Quiz 1 Review Flashcards
What are the main differences between structured, semi-structured, and unstructured data?
Structured data is organized with a clear format (e.g., tables), semi-structured has some structure (e.g., JSON), and unstructured lacks a defined format (e.g., text, images)
List common types of data in programming and data analysis
Common data types include string (text), integer (whole numbers), float (decimal numbers), boolean (true/false), and character
Outline the steps in the CRISP-DM process and their purpose in data mining and analysis
Stands for Cross-Industry Standard Process for Data Mining. CRISP-DM involves Business Understanding, Data Understanding, Data Preparation, Modeling, Evaluation, and Deployment; used for structured approaches in data analysis and mining
Define API and describe its primary purpose in software development and data integration
: API (Application Programming Interface) is a set of rules for software to interact with other software; used to access web services and retrieve data.

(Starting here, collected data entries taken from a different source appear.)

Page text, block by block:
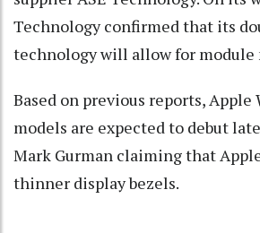
Technology confirmed that its
technology will allow for
Based on previous reports, Apple
models are expected to debut
Mark Gurman claiming that
thinner display bezels.
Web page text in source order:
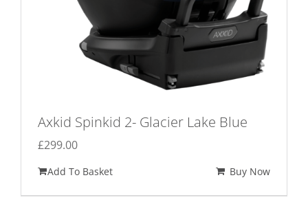
Axkid Spinkid 2- Glacier Lake Blue
£299.00
Add To Basket Buy Now
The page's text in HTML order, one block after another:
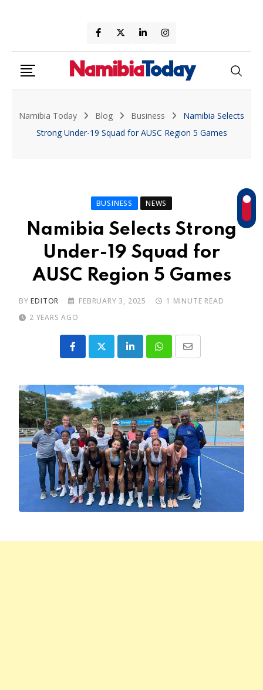
to
content
Namibia Today Blog Business
Namibia Selects
Strong Under-19 Squad for AUSC Region 5 Games
BUSINESS NEWS
Namibia Selects Strong
Under-19 Squad for
AUSC Region 5 Games
BYEDITOR FEBRUARY 3, 2025
1 MINUTE READ
2 YEARS AGO
LinkedInWhatsapp
Share
Email
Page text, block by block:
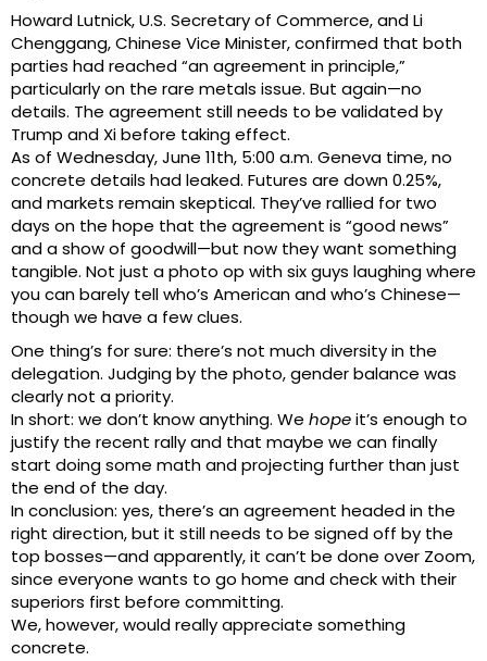
Howard Lutnick, U.S. Secretary of Commerce, and Li
Chenggang, Chinese Vice Minister, confirmed that both
parties had reached “an agreement in principle,”
particularly on the rare metals issue. But again—no
details. The agreement still needs to be validated by
Trump and Xi before taking effect.
As of Wednesday, June 11th, 5:00 a.m. Geneva time, no
concrete details had leaked. Futures are down 0.25%,
and markets remain skeptical. They’ve rallied for two
days on the hope that the agreement is “good news”
and a show of goodwill—but now they want something
tangible. Not just a photo op with six guys laughing where
you can barely tell who’s American and who’s Chinese—
though we have a few clues.
One thing’s for sure: there’s not much diversity in the
delegation. Judging by the photo, gender balance was
clearly not a priority.
In short: we don’t know anything. We hopeit’s enough to
justify the recent rally and that maybe we can finally
start doing some math and projecting further than just
the end of the day.
In conclusion: yes, there’s an agreement headed in the
right direction, but it still needs to be signed off by the
top bosses—and apparently, it can’t be done over Zoom,
since everyone wants to go home and check with their
superiors first before committing.
We, however, would really appreciate something
concrete.
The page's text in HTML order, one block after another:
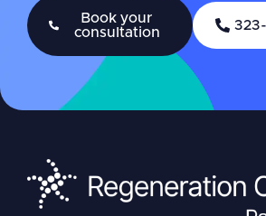
Book your
consultation
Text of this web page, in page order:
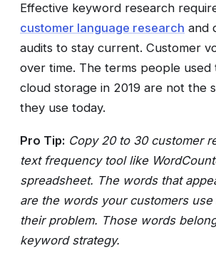
Effective keyword research
customer language research and
audits to stay current. Customer
over time. The terms people used
cloud storage in 2019 are not the
they use today.
Pro Tip: Copy 20 to 30 customer
text frequency tool like
spreadsheet. The words that
are the words your customers
their problem. Those words
keyword strategy.
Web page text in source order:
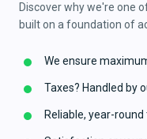
Discover why we're one
built on a foundation of
We ensure
Taxes? Handled by
Reliable, year-
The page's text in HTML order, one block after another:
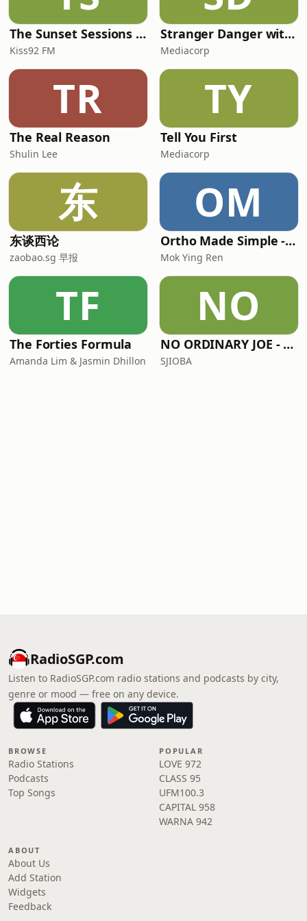
The Sunset Sessions with Yumiko Kayahara
Kiss92 FM
Stranger Danger with Kady & Chloe
Mediacorp
TR
The Real Reason
Shulin Lee
TY
Tell You First
Mediacorp
东
东谈西论
zaobao.sg 早报
OM
Ortho Made Simple - Exits/ FRCS Prep by Dr Mok Ying Ren
Mok Ying Ren
TF
The Forties Formula
Amanda Lim & Jasmin Dhillon
NO
NO ORDINARY JOE - PODCAST SERIES
SJIOBA
RadioSGP.com
Listen to RadioSGP.com radio stations and podcasts by city,
genre or mood — free on any device.
BROWSE
Radio Stations
Podcasts
Top Songs
POPULAR
LOVE 972
CLASS 95
UFM100.3
CAPITAL 958
WARNA 942
ABOUT
About Us
Add Station
Widgets
Feedback

What is a black box model and how is it utilized in machine learning?
A black box model conceals its internal workings; used when the focus is on the model’s output rather than its process or logic.
Explain what it means to have imbalanced classes in a dataset
Imbalanced classes occur when one class has significantly fewer instances than others in a dataset.
Provide key actions to take and avoid when dealing with missing data, imbalanced classes, and outliers in a dataset
Impute or remove missing data; address imbalanced classes with techniques like oversampling or under sampling; handle outliers by identifying and potentially removing them.
Define ETL and describe its significance in data processing and analysis
ETL (Extract, Transform, Load) is a process for data integration: extracting data from sources, transforming it into a usable format, and loading it into a target database.
Why do we conduct exploratory data analysis(EDA) in the field of data science?
EDA is used to understand data’s main characteristics, patterns, and relationships; aids in making informed decisions for subsequent analysis.
Define metadata and explain its relevance to understanding and managing data
Metadata is data about data, providing information about data attributes, structure, and context; aids in understanding and managing data effectively.
Fishbone Diagram
This is a handy diagram to help us think
through the factors that could be inputs to
the business question/problem.
Classification
We use this to put new data points in
categories.
Type of learning we use to find patterns in
unlabeled data
Unsupervised
We implement an ______________ to study
what is in our data.
Algorithm
Type of learning we use to predict or
classify using labeled training data
Supervised
. The data mining process we’e following is
____
CRISP - DM
Type of learning we use to teach robots how
to vacuum floors.
Reinforcement
We perform ________ analysis to find
subgroups in the data.
Clustering
To figure out what type of products people
buy together, we perform _____ ______
mining.
Association Rule
A ______ _______ diagram helps us
formulate the analytic problem.
Black-Box
To predict the value of y based on the value
of x, we use __________ analysis.
Regression
. It all starts with a _____________.
Question
PCA is a type of ________ _________.
Dimension Reduction
Data mining involves deriving ___________ from raw data using algorithms.
Insights
Clustering ___________ the difference between points within the same cluster.
minimizes
Clustering ____________ the distance between points that are in different clusters
maximizes
Another term for association rule mining, which describes what it is often used for is _______ ________ analysis
market basket
Geospatial data can be raster or ______________.
Vector
Examining data for missing values, errors, formatting, statistical distributions etc. is (2 words) ____ _____ analysis.
Exploratory Data
Central tendency, dispersion, shape, frequency and percentiles are all examples of (1 word) _____ statistics.
Descriptive
What does Stratified k fold do?
ensures that all samples taken for testing have the same class imbalance as the whole dataset.
How can your time series model training and testing be ruined if you don’t use forward chaining?
Using backward or reverse chaining in time series model training and testing can ruin the process because it introduces information leakage, results in unrealistic evaluation, violates causality, and provides invalid performance estimates.